Jamie laughed. “Of course you are,” he said, “you have to be.”
She stood up, dusted sand from her buttocks and legs and dressed.
“I’m leaving,” she said. “Will you come with me?”
He pulled on his jeans and fastened his sword belt. His tunic was covered in sand so he hit it against the bench a few times.
“Don’t say such stupid things,” he said. She couldn’t have been serious, surely she couldn’t be that selfish. He looked at her, tried to see if there was some hint of a joke in her eyes. None, just the sadness, heavy and deep. He took a step towards her and grabbed her arm hard.
“Tell me you’re lying,” he said.
“You’re hurting me,” she said, trying to pull her arm away but he wouldn’t let go.
“I’m hurting you? And what if He comes tomorrow and you’re gone. What then? What will He do to everyone else? Tell me, Becca, tell me you’re lying.”
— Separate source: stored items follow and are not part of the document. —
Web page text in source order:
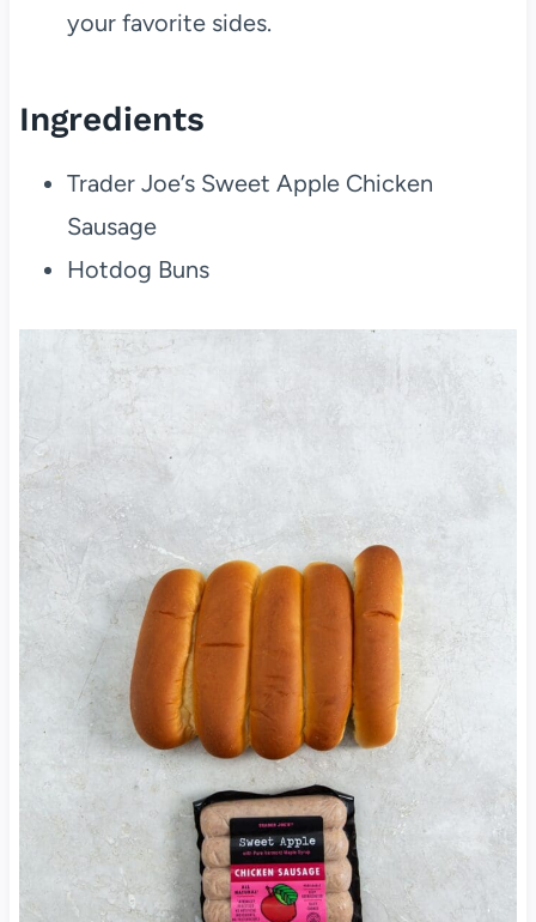
your favorite sides.
Ingredients
Trader Joe’s Sweet Apple Chicken
Sausage
Hotdog Buns

Finally she pulled her arm free. He could see marks there, red blemishes on her skin. “Okay,” she said. “I was lying. I just wanted to know if you loved me, that’s all. I thought you might say you’d come with me, save me.” She laughed. “I forgot how much you love Swan.”
That was cruel. It kicked him hard in his gut.
“Look,” he started to say but she brushed his words away with her arm.
“Don’t bother,” she said, pushing past him, their shoulders just touching, “I’m tired. I should get some sleep. After all, it’s my birthday tomorrow.”
“Becca,” he called after her but she didn’t turn back. He hadn’t wanted this. They would never have this moment again. A last moment together. He would never kiss her. Never touch her. Never be with her. He should have said something. To end like this, it wasn’t right. He watched her as she broke into a run, crossing the sands to the village where the evenfire burned high. There were Villagers around it already, sat outside their shacks drinking and singing and laughing. When she was just another shape amongst many he followed her down. He didn’t sit around the fire. Cal and Mohamed were there, Adam too. His brother and his two closest friends. They saw him, Mohamed beckoning him to join, but he ignored them.
He pushed aside the curtain into his shack. There were no candles lit. Swan was already in bed, the baby sleeping in the cot beside her. Mattem, Swan’s sister, was sitting in the armchair, a book open on her lap, her eyes closed, silent.
Jamie undressed and slid in beside Swan. He kissed her neck.
“Where have you been?” she asked, sleepily, her auburn hair tickling his face.
He closed his eyes as he lied. “Cal thought he found some oncewere tracks. I wanted to watch the dunes, make sure there were no wanderers up there.”
“Were there?” she asked.
He kissed her neck again. “Not a soul,” he said.
He put his arm around her and pulled her close to him. He could hear Claire breathing, little soft breaths that made him feel like nothing could ever be bad in the world even though he knew there were many things out there, dark things. Onceweres in the ruins and creatures in the forest. A whole world of what was lost, ash and decay. And tomorrow, the Old Man would come from the west in his boat and Becca would go away, away to the Far Shore and the setting sun, never to return.